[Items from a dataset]
----------------
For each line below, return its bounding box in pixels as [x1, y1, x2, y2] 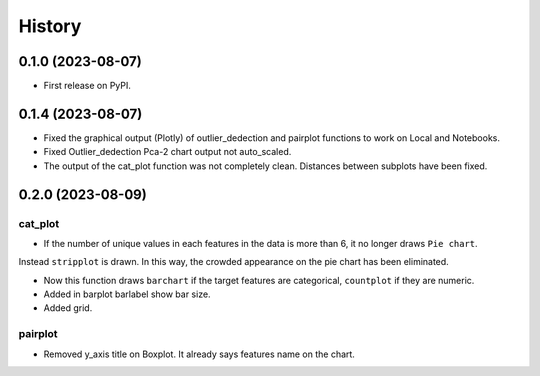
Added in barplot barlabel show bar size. [43, 288, 211, 300]
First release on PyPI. [43, 80, 132, 92]
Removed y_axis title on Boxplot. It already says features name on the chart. [43, 348, 355, 360]
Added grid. [43, 302, 93, 314]
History [18, 15, 82, 37]
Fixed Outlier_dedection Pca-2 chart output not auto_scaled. [43, 146, 292, 158]
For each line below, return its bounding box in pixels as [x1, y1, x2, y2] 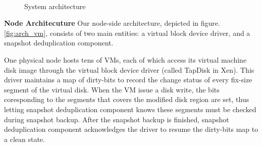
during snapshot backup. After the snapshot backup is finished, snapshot [4, 114, 229, 124]
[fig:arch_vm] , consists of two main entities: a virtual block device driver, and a [4, 27, 250, 38]
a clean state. [4, 133, 45, 144]
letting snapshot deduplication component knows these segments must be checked [4, 104, 256, 114]
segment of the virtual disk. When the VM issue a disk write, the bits [4, 84, 220, 94]
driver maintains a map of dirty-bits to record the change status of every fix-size [4, 74, 252, 85]
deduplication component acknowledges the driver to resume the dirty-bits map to [4, 124, 258, 134]
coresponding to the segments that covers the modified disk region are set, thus [4, 94, 249, 105]
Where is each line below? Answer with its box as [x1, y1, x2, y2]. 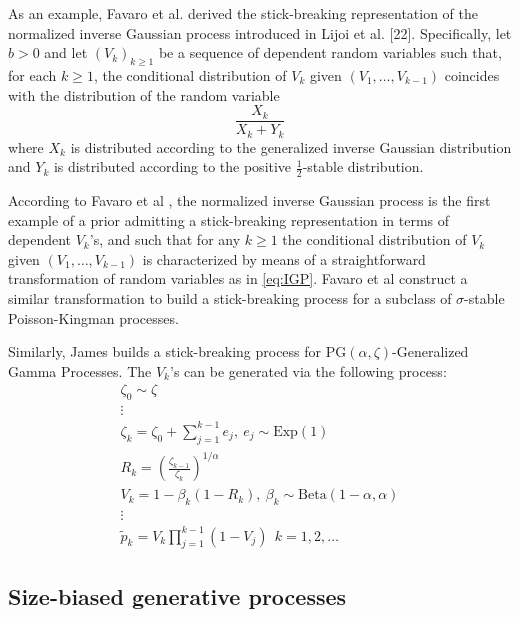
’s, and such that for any [89, 229, 241, 250]
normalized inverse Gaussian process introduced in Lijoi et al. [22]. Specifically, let [8, 22, 512, 43]
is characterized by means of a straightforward [142, 248, 426, 269]
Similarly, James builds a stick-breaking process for [8, 341, 322, 362]
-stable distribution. [302, 156, 424, 177]
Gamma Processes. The [8, 360, 152, 381]
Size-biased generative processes [8, 580, 347, 611]
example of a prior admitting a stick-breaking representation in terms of [8, 209, 450, 230]
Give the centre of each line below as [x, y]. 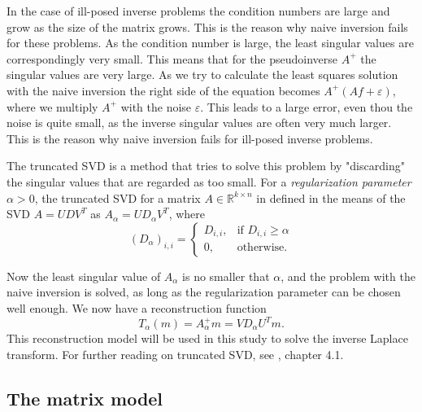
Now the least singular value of [84, 276]
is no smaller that [226, 276]
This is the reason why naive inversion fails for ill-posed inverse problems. [190, 138]
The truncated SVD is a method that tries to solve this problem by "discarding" [206, 166]
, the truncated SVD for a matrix [117, 197]
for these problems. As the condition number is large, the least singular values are [210, 43]
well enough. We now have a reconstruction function [137, 307]
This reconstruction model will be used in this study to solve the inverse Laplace [207, 338]
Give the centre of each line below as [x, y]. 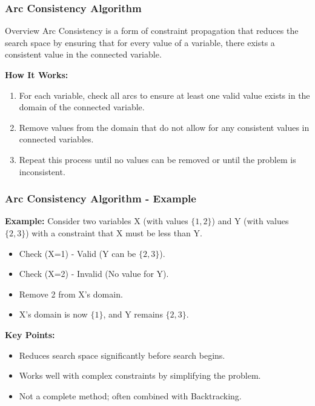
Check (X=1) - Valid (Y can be [78, 253]
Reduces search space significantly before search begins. [122, 355]
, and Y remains [133, 314]
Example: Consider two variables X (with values [97, 221]
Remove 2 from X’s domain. [71, 294]
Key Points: [30, 334]
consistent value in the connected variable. [83, 54]
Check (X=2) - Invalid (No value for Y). [94, 274]
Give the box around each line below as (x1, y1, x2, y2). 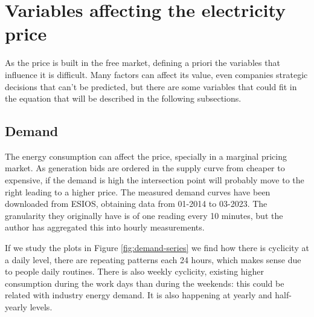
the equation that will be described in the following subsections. (5, 92, 242, 105)
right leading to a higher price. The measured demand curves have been (5, 185, 271, 198)
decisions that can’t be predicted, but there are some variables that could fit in (5, 80, 297, 93)
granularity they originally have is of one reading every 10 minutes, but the (5, 209, 283, 221)
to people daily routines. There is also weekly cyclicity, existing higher (5, 265, 264, 278)
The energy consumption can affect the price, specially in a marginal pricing (5, 149, 287, 162)
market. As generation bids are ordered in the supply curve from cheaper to (5, 162, 285, 174)
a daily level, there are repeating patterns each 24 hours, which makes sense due (5, 253, 301, 266)
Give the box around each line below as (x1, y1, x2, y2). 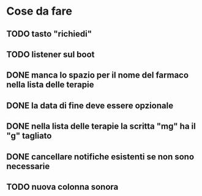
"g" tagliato (6, 131, 52, 141)
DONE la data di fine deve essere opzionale (6, 100, 173, 111)
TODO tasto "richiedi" (6, 29, 92, 39)
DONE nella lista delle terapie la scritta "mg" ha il (6, 121, 196, 132)
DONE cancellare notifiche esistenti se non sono (6, 151, 195, 162)
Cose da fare (6, 4, 72, 18)
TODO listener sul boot (6, 49, 95, 59)
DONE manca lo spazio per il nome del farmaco (6, 70, 189, 81)
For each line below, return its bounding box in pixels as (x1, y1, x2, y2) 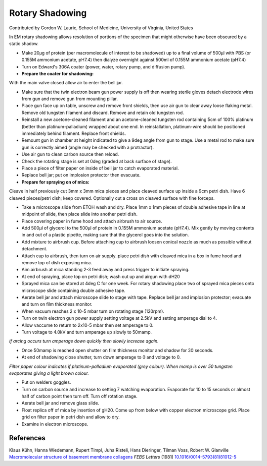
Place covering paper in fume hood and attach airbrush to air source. (21, 218, 163, 224)
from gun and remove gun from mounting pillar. (21, 96, 118, 102)
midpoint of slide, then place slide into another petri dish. (21, 211, 138, 217)
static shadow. (9, 41, 39, 47)
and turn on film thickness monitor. (21, 301, 92, 307)
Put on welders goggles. (21, 379, 71, 385)
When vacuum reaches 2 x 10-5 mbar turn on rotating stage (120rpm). (21, 308, 165, 314)
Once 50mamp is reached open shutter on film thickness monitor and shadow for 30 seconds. (21, 347, 214, 353)
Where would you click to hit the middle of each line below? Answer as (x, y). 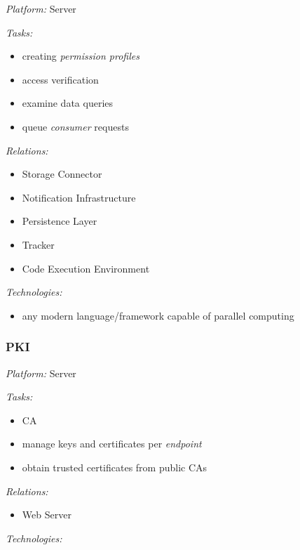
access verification (60, 79)
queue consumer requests (75, 126)
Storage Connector (62, 174)
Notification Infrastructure (79, 197)
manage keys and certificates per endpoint (112, 444)
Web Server (47, 515)
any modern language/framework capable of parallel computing (158, 315)
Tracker (38, 244)
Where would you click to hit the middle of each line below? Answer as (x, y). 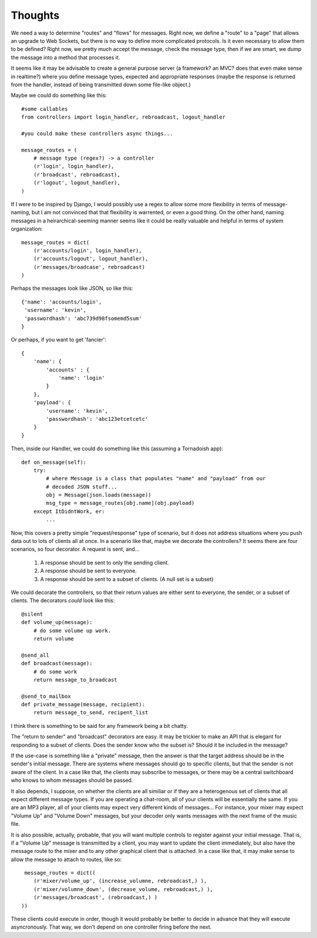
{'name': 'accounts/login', (62, 302)
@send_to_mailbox (46, 696)
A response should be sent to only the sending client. (105, 562)
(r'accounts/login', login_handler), (87, 250)
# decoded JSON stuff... (82, 487)
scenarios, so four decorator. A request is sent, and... (75, 549)
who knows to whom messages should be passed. (72, 780)
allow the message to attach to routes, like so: (66, 859)
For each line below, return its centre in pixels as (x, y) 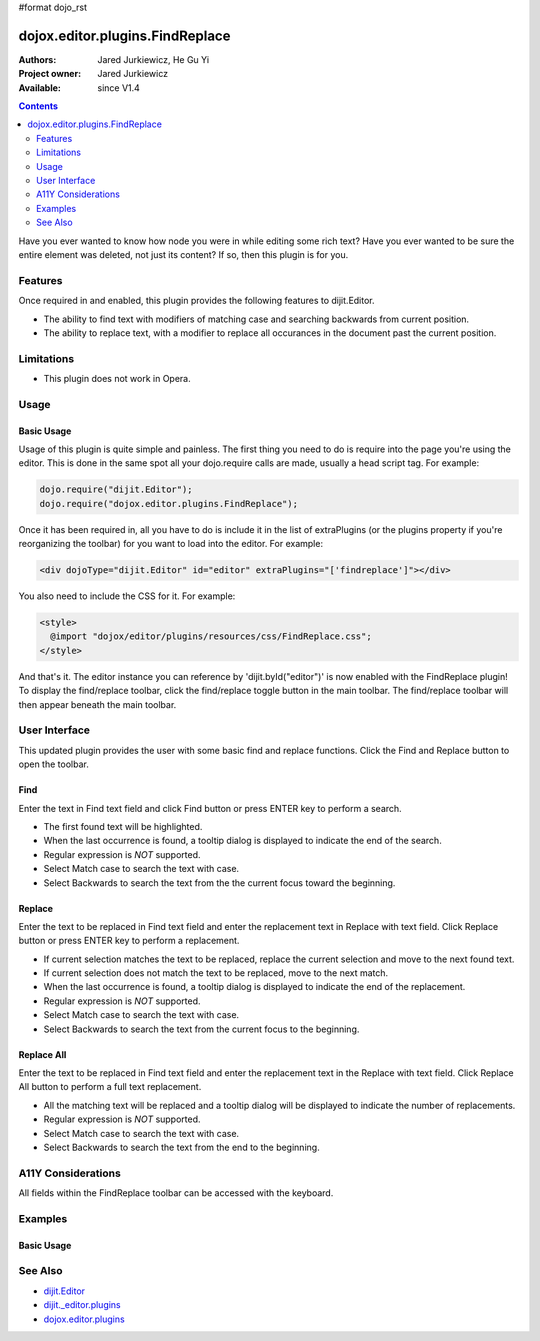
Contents (38, 106)
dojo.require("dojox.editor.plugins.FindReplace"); (169, 503)
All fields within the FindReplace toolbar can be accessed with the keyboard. (176, 1193)
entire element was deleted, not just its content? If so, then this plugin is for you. (183, 254)
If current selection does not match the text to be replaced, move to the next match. (216, 973)
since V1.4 (118, 87)
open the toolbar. (53, 764)
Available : (40, 87)
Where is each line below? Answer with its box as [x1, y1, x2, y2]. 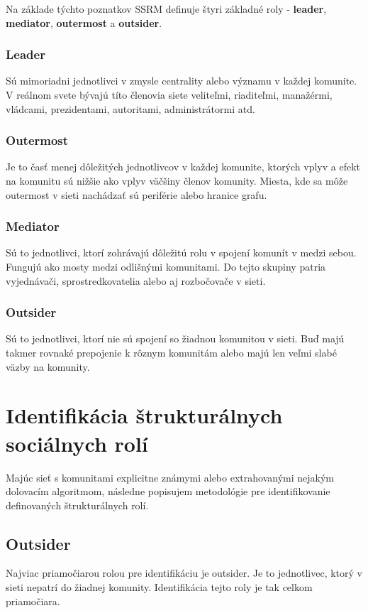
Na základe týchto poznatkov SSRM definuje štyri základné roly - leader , [6, 1, 327, 16]
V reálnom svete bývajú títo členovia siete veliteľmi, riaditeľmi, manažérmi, [6, 87, 333, 102]
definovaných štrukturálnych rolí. [6, 497, 149, 512]
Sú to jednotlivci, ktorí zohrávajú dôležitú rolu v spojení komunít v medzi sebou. [6, 245, 357, 260]
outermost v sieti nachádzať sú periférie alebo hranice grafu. [6, 187, 267, 202]
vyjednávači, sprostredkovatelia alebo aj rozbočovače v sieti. [6, 273, 266, 288]
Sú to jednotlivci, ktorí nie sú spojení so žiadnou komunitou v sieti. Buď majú [6, 331, 345, 346]
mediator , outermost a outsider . [6, 15, 162, 30]
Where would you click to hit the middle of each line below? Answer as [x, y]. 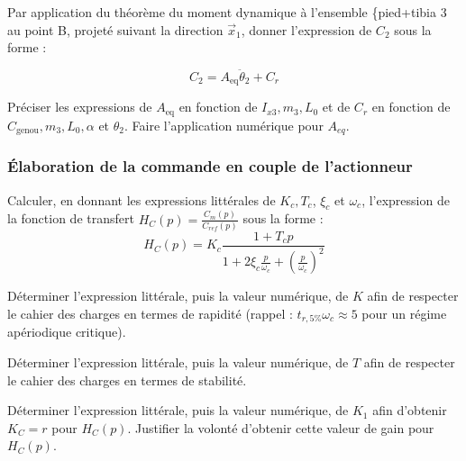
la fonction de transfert [71, 218]
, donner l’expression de [306, 29]
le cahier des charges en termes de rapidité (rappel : [150, 313]
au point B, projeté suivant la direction [115, 29]
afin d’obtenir [410, 410]
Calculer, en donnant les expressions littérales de [142, 199]
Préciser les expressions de [80, 107]
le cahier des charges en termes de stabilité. [127, 380]
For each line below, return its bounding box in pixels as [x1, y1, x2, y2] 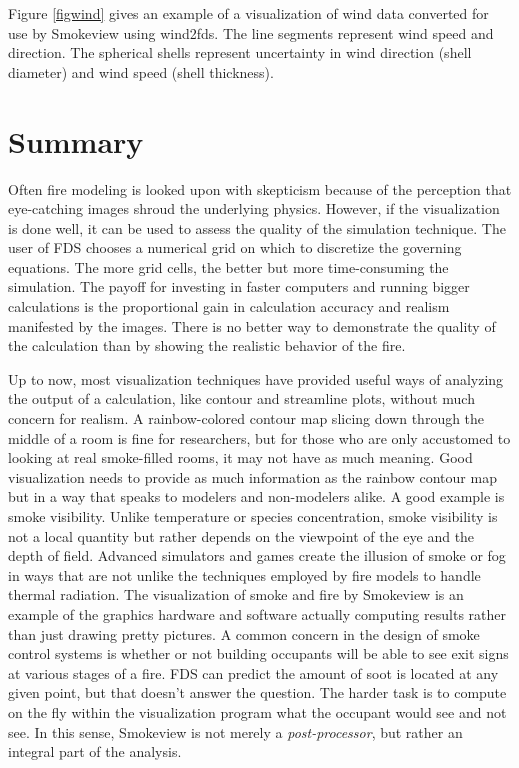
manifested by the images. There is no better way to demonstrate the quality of [8, 315, 496, 336]
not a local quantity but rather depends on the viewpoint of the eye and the [8, 525, 475, 546]
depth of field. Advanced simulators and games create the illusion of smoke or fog [8, 545, 506, 566]
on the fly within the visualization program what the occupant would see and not [8, 701, 507, 722]
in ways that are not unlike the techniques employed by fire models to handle [8, 564, 481, 585]
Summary [8, 120, 144, 161]
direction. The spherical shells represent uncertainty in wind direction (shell [8, 42, 472, 63]
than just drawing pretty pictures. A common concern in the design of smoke [8, 623, 480, 644]
----------------
Lines containing the word "segments" are to be located in the entries and copied.

_Answer for this exercise:_
letting snapshot deduplication component knows these segments must be checked [4, 104, 256, 114]
coresponding to the segments that covers the modified disk region are set, thus [4, 94, 249, 105]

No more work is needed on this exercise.